Еще вчера вечером мы почувствовали, что в Москве что–то случилось. Был т. н. День милиции, и телевидение обещало транслировать концерт, посвященный этому празднику. Все последние годы он транслировался с неизменным успехом; Таня Львова, причастная к организации концерта, рассказывала нам не раз всякие занятные пустяки о занятых в нем именитых артистах. Вчера вместо концерта без всяких объяснений объявили фильм “Человек с ружьем”, а после программы “Время” пустили объявленные на завтра “Солдатские мемуары”. Стало ясно, что ни торжественного заседания милиции, ни концерта не было. Когда же наутро услышали программу телепередач, то в ней все вечернее время заняла симфоническая музыка. И хотя накануне западные станции не передали ничего особенного из Москвы, стало окончательно ясно, что кто–то из высоких чинов умер, и скорее всего умер Брежнев. Масштабы подготовки и скрываемого потрясения привычного распорядка жизни говорили именно об этом.
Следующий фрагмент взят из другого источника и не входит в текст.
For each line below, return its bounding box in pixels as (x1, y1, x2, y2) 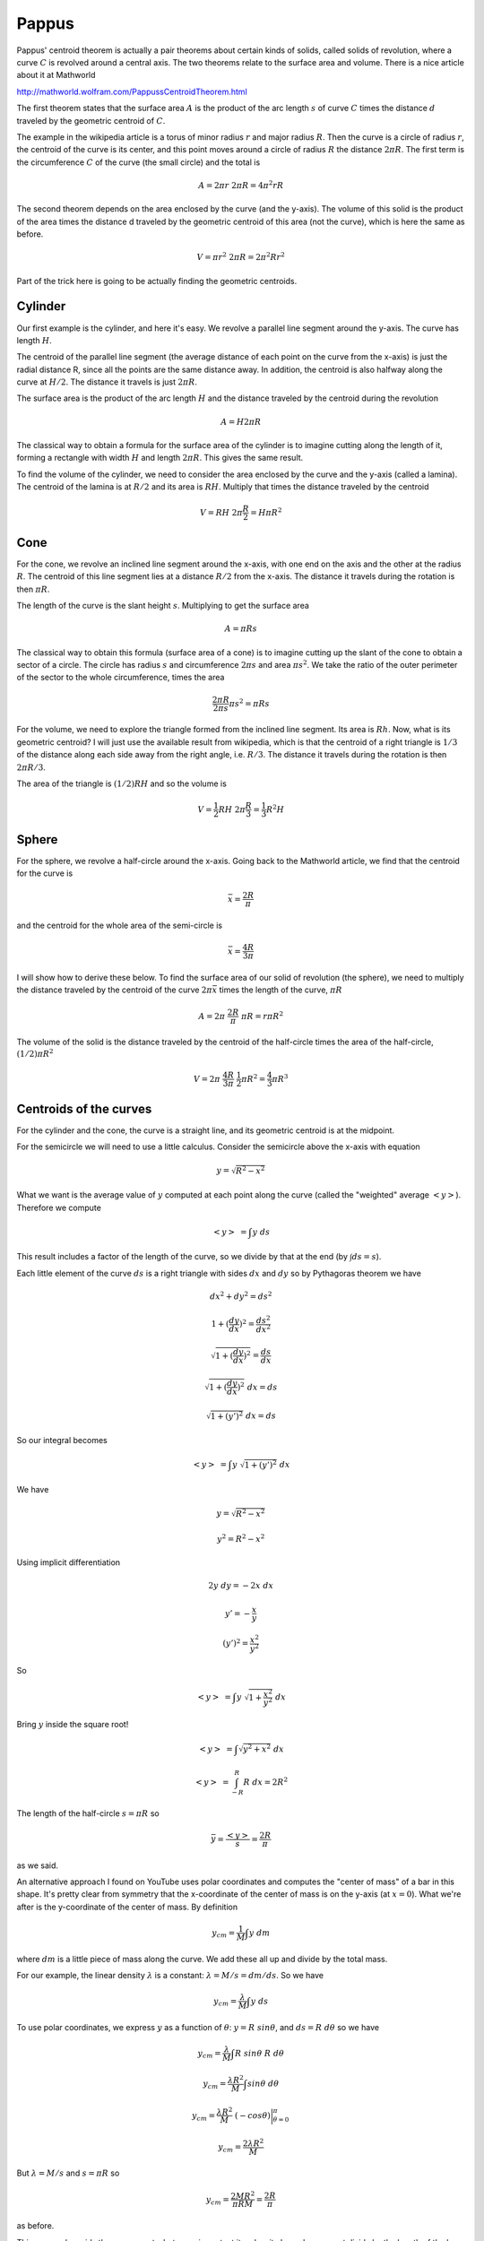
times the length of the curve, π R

Сел утром работать, оставив в Никитиной комнате радио включенным. После долгой торжественно–траурной музыки в одиннадцать часов зачитали короткое сообщение о смерти Брежнева вчера в восемь тридцать утра. В час дня передали обращение Цека и правительства к народу, в три часа — состав правительственной комиссии во главе с Андроповым. С утра же в редакции стали распространяться слухи о приостановке железнодорожного и авиационного сообщения с Москвой (позднее, разумеется, не подтвердились), говорили, что бюро обкома заседало в два часа ночи. Ничего более серьезного не распространялось. Днем опять заседало бюро, и, вернувшись оттуда, редактор призвал сотрудников к бдительности и дисциплинированности, к отпору всяким зловредным измышлениям и выступлениям. Вечером же в городе начали проводить траурные митинги. Печальное событие, по моим наблюдениям, никак не сказалось на уличной толпе. Большинство доносящихся уличных разговоров — о своем, лишь раза два донеслось до меня — о Брежневе. Днем, правда, забегала соседка–пенсионерка: “Слышали? Очень его жалко. Очень его жалею”.
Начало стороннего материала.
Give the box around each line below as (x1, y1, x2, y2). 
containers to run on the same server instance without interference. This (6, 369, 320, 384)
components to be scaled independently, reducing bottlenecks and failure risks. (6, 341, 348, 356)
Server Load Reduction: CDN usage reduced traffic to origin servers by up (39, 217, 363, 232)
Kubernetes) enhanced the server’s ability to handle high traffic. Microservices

В редакции, в Союзе писателей, где застал Корнилова, Гуссаковскую[167] и Негорюхина, разговоры, разумеется, о событии, о возможном преемнике Брежнева. И наши разговоры, и соображения западных комментаторов сходятся на Андропове, Черненке и редко — на Гришине. Я шучу: как жили по Брежневу, так и будем — по–прежнему. А впрочем, дело серьезное. Не касаюсь личности и способностей “претендента”, но есть этическое, скажем так, неудобство в том, чтобы партию коммунистов, а не какую–нибудь другую, и страну, не какую–нибудь, а называющую себя социалистической, возглавлял человек, пятнадцать лет руководивший государственной политической, преимущественно тайной полицией. Но все возможно, и по этому поводу придется помалкивать, потому что иного выхода нет. Вчера в письме в Барнаул И. И. Березюку[168] я написал о том, что, кажется, климат суровеет и это печально, потому что жизнь и так коротка.
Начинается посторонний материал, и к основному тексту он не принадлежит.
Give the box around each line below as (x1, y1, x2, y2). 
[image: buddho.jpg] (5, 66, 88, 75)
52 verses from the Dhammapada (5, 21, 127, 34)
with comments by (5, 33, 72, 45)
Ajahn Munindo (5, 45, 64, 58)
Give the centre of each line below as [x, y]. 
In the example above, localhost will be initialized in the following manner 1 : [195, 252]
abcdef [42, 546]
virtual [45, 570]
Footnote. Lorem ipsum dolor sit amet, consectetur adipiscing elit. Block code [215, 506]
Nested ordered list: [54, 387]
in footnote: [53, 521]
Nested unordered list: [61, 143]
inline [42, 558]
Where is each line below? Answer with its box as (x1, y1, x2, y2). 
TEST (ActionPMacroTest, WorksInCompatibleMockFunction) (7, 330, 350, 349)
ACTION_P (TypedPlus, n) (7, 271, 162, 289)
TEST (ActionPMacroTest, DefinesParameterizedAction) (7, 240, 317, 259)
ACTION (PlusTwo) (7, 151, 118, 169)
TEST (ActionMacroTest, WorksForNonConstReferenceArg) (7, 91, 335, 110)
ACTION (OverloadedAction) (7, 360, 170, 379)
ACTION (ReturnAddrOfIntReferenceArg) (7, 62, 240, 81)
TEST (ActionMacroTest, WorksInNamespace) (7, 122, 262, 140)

Еще события дня: польское правительство обещало в ближайшие дни выпустить на свободу Леха Валенсу; в Штатах в четвертый раз взлетел космический корабль многократного использования “Колумбия” с четырьмя космонавтами на борту. Наше телевидение ни о том, ни о другом событии не сообщило, потому что знать об этом нам не обязательно. Лично я предпочитал бы услышать об этом из Москвы.
Н. Н. Яновский прислал книжку Г. Гребенщикова[169]. Очень кстати, очень интересно, и я благодарен ему. Книжки о Барнауле и быковский сборник с моим послесловием[170] прислал И. И. Березюк. Сегодня отправил Березюку письмо и московскую хорошо иллюстрированную книжку о Щелыкове. А чем благодарить? Когда–то еще выйдет что–нибудь мое. От Оскоцкого пришел номер “Московского литератора”, где речь Феликса Космического об обострении идеологической борьбы с предусмотрительно вставленной цитатой из нового идеологического руководителя. Так, так, Феликс, вертеться так вертеться, соответствовать так соответствовать. Выбор сделан. Удивительно удобная позиция, да не нова, еще самодержавию хорошо послужила: все дурное — с Запада, оттуда вся зараза, мы же сами по себе почти белоснежны; наши пороки — уже не наши, какая бы грязь ни заводилась — оттуда! Западные моды виноваты, ихние вокально–инструментальные ансамбли, коммерческие фильмы, а сама наша “машина” ничего дурного, боже упаси, не вырабатывает. Двадцать лет назад в показаниях для госбезопасности я писал, что мои взгляды возникли не под тлетворным влиянием западной пропаганды, а при чтении марксистской литературы и под впечатлениями жизни. Как же нам улучшать нашу собственную жизнь, если она непорочна и ее пороки лишь из–за того, что стена меж системами и лагерями недостаточна высока. Уточнил бы, кстати, бедный Феликс, кто из советских людей, из каких социальных групп, чаще всего и свободнее всего ездит по заграницам и вывозит оттуда что захочет? Пустые, однако, мои сетования... В праздничном репортаже с Красной площади седьмого ноября Феликс в огромной шубе и мохнатой огромной шапке, едва помещаясь в кадр, посверкивая очками, вещал торжественным голосом о необыкновенных исторических успехах нашего отечества и, думаю, своим барским видом и тоном оскорблял тот самый демократический дух, которому в этом отечестве следовало бы торжествовать по самой его, этого отечества, природе.